BEGIN

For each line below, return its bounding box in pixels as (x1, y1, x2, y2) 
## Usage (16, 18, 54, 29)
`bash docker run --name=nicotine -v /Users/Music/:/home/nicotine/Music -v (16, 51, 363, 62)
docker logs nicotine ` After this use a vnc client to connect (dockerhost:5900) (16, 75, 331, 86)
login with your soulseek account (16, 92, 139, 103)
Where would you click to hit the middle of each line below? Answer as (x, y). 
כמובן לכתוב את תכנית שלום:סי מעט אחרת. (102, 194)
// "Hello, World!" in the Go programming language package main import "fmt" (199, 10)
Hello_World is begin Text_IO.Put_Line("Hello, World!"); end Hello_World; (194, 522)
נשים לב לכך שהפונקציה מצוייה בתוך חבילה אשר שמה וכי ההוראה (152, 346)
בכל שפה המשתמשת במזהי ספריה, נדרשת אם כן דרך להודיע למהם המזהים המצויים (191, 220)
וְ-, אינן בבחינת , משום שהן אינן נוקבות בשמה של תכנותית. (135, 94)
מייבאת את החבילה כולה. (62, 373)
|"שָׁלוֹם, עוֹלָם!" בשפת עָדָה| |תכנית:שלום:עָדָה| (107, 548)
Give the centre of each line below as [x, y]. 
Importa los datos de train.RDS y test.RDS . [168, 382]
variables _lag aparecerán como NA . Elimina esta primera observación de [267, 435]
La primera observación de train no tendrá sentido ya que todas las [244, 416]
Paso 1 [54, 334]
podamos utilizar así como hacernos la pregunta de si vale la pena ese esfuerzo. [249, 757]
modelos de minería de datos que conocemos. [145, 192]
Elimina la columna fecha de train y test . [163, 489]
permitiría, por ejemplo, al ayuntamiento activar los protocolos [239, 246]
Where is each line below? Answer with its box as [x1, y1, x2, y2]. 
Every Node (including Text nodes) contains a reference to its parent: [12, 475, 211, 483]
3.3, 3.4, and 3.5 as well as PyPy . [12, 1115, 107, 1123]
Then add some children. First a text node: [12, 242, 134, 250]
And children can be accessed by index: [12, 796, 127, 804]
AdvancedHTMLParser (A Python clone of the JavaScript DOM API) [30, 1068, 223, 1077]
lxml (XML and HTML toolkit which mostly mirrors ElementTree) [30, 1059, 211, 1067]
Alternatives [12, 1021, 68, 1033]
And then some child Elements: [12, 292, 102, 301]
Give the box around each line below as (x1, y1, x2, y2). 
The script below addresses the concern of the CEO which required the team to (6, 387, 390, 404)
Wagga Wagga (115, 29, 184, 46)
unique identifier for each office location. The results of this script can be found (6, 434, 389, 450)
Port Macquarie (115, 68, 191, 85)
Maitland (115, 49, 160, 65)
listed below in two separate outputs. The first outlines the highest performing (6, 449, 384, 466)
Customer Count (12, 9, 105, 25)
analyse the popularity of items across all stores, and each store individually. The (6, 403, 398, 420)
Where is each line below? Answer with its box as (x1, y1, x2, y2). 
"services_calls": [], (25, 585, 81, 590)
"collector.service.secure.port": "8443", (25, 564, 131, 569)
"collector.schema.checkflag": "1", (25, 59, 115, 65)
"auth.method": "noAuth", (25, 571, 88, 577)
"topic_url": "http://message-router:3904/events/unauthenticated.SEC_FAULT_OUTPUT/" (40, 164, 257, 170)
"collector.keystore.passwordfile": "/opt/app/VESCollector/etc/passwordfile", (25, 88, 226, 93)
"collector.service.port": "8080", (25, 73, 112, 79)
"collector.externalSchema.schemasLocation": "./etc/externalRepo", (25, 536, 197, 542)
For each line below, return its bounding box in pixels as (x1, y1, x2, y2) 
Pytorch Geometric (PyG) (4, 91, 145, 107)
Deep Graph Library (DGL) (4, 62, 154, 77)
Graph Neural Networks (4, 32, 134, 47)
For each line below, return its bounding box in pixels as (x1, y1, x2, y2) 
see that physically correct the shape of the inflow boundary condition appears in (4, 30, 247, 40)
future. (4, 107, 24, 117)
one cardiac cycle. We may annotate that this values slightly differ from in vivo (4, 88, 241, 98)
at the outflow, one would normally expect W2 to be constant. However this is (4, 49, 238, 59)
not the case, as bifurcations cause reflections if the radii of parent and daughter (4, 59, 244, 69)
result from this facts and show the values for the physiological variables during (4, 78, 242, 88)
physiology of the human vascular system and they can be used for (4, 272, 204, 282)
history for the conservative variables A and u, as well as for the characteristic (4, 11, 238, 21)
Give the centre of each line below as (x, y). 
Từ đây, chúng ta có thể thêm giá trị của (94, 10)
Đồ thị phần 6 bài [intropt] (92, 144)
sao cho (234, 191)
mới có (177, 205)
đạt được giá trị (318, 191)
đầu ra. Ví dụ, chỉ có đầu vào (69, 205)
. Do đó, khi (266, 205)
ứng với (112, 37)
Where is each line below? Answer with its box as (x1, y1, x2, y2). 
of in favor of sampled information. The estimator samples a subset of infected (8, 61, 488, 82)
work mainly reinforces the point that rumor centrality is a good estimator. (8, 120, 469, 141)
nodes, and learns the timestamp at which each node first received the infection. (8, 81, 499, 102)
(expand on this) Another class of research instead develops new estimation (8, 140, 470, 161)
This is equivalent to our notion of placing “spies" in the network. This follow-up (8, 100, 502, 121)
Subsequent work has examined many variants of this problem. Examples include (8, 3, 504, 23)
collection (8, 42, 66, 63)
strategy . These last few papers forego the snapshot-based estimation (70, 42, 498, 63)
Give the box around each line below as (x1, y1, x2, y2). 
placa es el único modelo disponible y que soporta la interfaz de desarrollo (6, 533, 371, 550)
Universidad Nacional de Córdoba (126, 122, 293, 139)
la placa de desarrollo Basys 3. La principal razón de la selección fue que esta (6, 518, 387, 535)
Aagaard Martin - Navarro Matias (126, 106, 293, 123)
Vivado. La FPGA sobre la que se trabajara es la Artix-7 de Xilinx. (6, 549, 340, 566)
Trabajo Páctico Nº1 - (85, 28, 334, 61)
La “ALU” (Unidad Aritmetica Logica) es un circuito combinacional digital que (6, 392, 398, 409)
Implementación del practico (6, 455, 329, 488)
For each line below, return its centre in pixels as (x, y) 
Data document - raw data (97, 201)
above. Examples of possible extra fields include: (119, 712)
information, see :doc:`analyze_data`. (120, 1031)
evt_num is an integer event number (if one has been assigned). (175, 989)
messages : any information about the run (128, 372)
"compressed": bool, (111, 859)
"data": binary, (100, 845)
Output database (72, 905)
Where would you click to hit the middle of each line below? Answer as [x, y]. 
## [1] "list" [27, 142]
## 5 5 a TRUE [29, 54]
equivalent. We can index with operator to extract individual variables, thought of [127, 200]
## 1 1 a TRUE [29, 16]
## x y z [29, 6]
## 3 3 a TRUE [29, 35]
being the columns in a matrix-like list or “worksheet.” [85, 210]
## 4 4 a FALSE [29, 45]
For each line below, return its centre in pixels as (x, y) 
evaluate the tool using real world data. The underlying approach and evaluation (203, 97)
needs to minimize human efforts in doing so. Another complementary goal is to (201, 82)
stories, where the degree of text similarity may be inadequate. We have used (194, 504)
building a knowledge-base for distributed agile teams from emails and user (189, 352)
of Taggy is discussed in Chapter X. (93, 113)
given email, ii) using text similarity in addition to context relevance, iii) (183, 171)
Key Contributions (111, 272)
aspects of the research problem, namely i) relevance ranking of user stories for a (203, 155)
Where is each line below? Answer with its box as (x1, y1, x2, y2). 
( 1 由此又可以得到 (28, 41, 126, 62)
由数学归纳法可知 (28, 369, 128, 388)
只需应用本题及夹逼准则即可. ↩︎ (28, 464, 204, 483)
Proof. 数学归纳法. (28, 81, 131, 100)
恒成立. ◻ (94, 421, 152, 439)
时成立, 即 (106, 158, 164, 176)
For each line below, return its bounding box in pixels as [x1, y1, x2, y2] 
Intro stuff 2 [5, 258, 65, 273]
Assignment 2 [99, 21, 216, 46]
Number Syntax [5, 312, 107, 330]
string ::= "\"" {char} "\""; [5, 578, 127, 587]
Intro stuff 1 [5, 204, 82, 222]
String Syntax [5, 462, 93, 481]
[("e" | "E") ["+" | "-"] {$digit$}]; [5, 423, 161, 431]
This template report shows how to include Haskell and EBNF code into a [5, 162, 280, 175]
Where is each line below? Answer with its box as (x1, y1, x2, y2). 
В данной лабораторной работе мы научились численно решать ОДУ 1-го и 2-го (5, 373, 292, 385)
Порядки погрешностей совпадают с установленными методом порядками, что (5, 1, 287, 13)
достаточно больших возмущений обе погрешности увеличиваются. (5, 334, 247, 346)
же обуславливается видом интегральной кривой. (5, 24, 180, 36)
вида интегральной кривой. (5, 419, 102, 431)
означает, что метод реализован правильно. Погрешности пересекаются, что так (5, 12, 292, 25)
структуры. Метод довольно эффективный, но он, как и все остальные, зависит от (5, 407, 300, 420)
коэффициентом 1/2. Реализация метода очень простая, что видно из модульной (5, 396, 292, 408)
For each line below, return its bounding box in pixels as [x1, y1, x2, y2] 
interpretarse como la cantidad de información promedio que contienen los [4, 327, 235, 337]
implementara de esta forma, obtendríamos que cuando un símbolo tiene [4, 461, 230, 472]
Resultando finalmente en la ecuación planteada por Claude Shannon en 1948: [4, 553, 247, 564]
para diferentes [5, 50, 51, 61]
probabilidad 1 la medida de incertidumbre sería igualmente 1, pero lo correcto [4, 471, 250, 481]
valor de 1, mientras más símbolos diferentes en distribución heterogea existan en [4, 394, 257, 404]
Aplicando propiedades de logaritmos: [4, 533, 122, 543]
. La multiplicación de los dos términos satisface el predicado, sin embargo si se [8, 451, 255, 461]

END

*ASSIGNMENT*.
Return a copy of each line in the entries that carries the string "nodes".

*REPLY*.
Every Node (including Text nodes) contains a reference to its parent: [12, 475, 211, 483]
nodes, and learns the timestamp at which each node first received the infection. (8, 81, 499, 102)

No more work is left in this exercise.